Other courses will be phased out starting next year, including instruction in Latin, Chinese, Arabic and American Sign Language.
Henderson said because colleges usually request students complete two years in the same foreign language, Centerville High School will offer the second year of these languages next year. Starting in 2014-15, they will not be offered.
Spanish, French and German studies will remain unaffected.
Fourth-grade orchestra will be eliminated and fifth-grade orchestra will be phased out, with students allowed to take fifth-grade orchestra next year. The following year, orchestra will start in sixth grade, as band does currently.
Several other programs will be modified, many contingent on class scheduling. Programs that will change include Yearbook, Mass Communications, Broadcast Management Programs, Technical Theatre, Biotechnology and Applied Technology at the high school.
Gifted services at the middle school level will be altered.
The district will reduce all supplemental, co-curricular and athletic accounts by 20 percent.

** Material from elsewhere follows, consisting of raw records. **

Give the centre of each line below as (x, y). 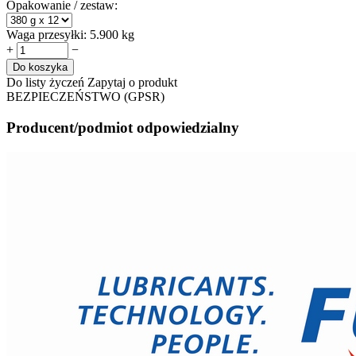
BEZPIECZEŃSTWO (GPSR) (85, 97)
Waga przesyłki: (46, 35)
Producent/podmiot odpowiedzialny (123, 127)
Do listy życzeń (45, 83)
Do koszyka (40, 68)
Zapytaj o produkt (132, 83)
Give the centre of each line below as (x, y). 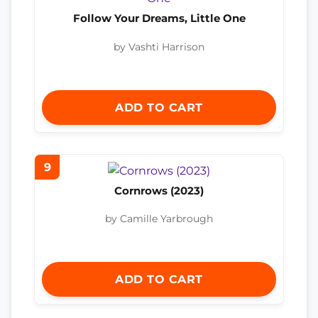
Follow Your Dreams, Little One (159, 18)
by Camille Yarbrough (159, 219)
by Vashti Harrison (159, 46)
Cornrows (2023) (159, 190)
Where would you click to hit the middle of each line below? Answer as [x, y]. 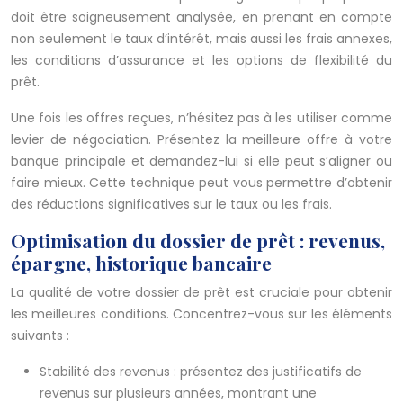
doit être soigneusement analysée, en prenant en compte [201, 18]
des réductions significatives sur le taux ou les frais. [171, 205]
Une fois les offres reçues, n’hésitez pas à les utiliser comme [201, 118]
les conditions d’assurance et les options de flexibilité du [201, 61]
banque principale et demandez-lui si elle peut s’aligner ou [201, 161]
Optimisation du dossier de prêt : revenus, [198, 241]
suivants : [40, 336]
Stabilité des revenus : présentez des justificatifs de [201, 372]
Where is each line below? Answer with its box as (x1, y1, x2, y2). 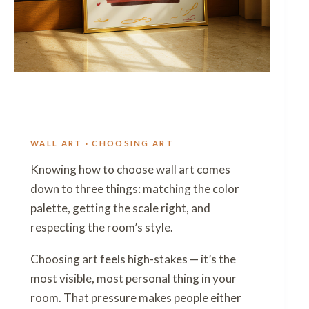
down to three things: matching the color (30, 181, 239, 197)
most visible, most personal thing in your (30, 271, 237, 286)
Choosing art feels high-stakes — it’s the (30, 252, 236, 267)
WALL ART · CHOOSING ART (30, 139, 174, 148)
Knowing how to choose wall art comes (30, 162, 230, 177)
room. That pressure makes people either (30, 290, 241, 306)
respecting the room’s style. (30, 220, 173, 235)
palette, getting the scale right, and (30, 201, 210, 216)
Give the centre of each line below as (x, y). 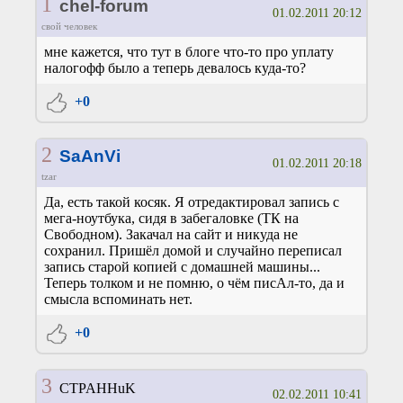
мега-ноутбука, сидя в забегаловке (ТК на (171, 219)
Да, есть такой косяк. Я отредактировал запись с (192, 202)
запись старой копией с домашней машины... (182, 267)
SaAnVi (90, 157)
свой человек (69, 27)
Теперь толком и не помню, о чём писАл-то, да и (194, 283)
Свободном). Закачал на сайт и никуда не (171, 235)
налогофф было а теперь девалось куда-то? (175, 68)
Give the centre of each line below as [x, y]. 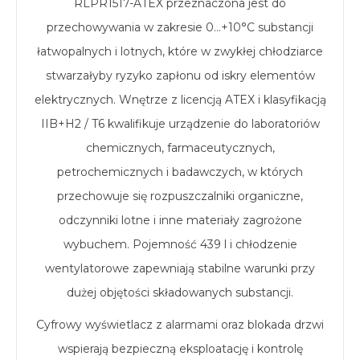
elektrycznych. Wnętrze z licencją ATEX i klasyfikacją [180, 100]
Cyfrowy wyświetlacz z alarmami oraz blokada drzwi [180, 325]
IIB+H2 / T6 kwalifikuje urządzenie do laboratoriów [180, 124]
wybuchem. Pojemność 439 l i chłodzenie [180, 244]
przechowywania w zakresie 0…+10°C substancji [180, 27]
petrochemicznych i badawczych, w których [180, 172]
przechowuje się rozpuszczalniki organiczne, [180, 196]
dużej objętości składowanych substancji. [180, 292]
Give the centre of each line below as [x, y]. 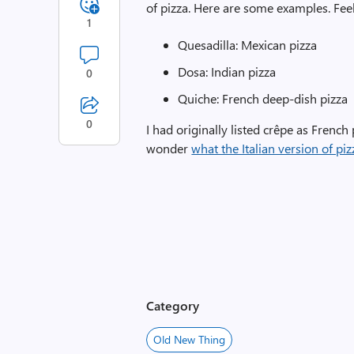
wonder [169, 148]
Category [173, 305]
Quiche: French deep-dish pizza [263, 98]
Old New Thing [190, 339]
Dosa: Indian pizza [227, 72]
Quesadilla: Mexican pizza [248, 45]
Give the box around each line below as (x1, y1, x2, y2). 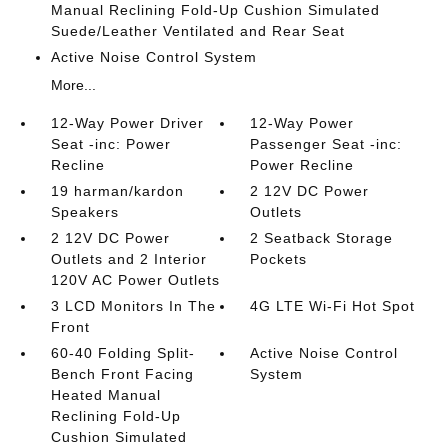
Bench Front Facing (50, 366, 194, 382)
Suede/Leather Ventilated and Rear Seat (50, 23, 345, 39)
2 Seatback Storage (250, 230, 394, 246)
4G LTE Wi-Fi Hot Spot (250, 298, 416, 314)
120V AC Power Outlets (50, 272, 220, 288)
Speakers (50, 204, 119, 220)
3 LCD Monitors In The (50, 298, 216, 314)
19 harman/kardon (50, 183, 184, 199)
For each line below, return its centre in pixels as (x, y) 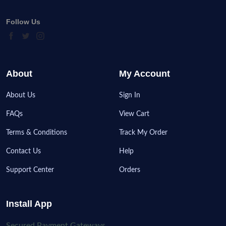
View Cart (134, 114)
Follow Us (23, 22)
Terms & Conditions (37, 133)
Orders (130, 170)
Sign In (130, 95)
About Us (21, 95)
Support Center (30, 170)
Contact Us (23, 151)
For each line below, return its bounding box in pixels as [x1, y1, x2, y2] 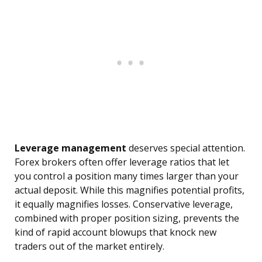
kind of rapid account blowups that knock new [15, 226, 216, 239]
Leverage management [15, 142, 126, 155]
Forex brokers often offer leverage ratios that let [15, 156, 229, 169]
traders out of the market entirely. [15, 240, 164, 253]
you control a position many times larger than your [15, 170, 239, 183]
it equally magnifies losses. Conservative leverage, [15, 198, 233, 211]
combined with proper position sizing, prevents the [15, 212, 239, 225]
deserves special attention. [126, 142, 245, 155]
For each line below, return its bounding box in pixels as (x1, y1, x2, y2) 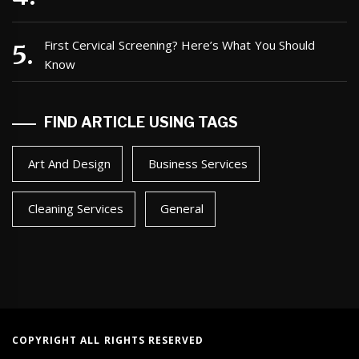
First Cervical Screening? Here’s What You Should (44, 36, 315, 53)
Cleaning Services (27, 200, 123, 217)
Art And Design (27, 155, 111, 171)
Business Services (147, 155, 248, 171)
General (160, 200, 204, 217)
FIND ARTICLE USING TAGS (44, 114, 238, 131)
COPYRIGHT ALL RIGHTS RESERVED (12, 333, 204, 348)
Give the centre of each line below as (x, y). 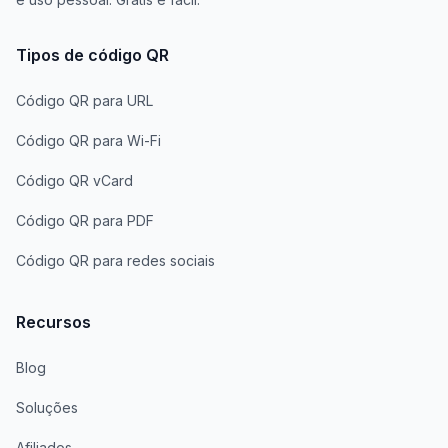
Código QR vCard (74, 181)
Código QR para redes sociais (115, 261)
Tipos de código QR (92, 55)
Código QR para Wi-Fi (88, 141)
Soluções (47, 408)
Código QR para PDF (85, 221)
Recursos (53, 322)
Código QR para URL (84, 101)

Henderson said this could mean fewer coaches or programs, or decreased transportation depending on what the athletic department deems appropriate.
In addition to cuts, the district’s $2.6 million plan involves generating revenue. Starting next year, the district will increase student and pay-to-participate fees by 50 percent. For example, fees for first grade through middle school were $40 for the 2012-13 school year, and will be $60 in the fall.
For sports and other extracurriculars, the increase is more steep. There are varying fees per activity, but the greatest increase will be to athletic fees for participation in sports such as football and basketball.
They cost $150 per student for this school year, but will cost $225 in 2013-14. The maximum a family will be asked to pay for athletic participation will rise from $450 to roughly $560.
Henderson said the district expects to accrue more than $130,000 via pay-to-participate fee increases.
There also will be a fee schedule for online courses, which previously were offered at no cost to the student. That should generate $62,000 annually in salaries and benefits.
“We’re not out to make money, but we just want to cover our costs,” he said.
Busing will change for some students next year, as the district plans to expand the transportation walk zones to save $183,000 annually. The walk zone is currently at one mile, and the state minimum standard is two miles.
Henderson said the expansion has not yet been defined, but that radius will be examined with student safety in mind.
Class sizes are expected to slightly increase, especially at the elementary school level, and the district will study the possibility of redistricting elementary schools to even out attendance. There have been no decisions made on the timing of this potential change.
The district also will reduce its use of paper mailings, copiers and classroom supplies, in favor of more electronic communications.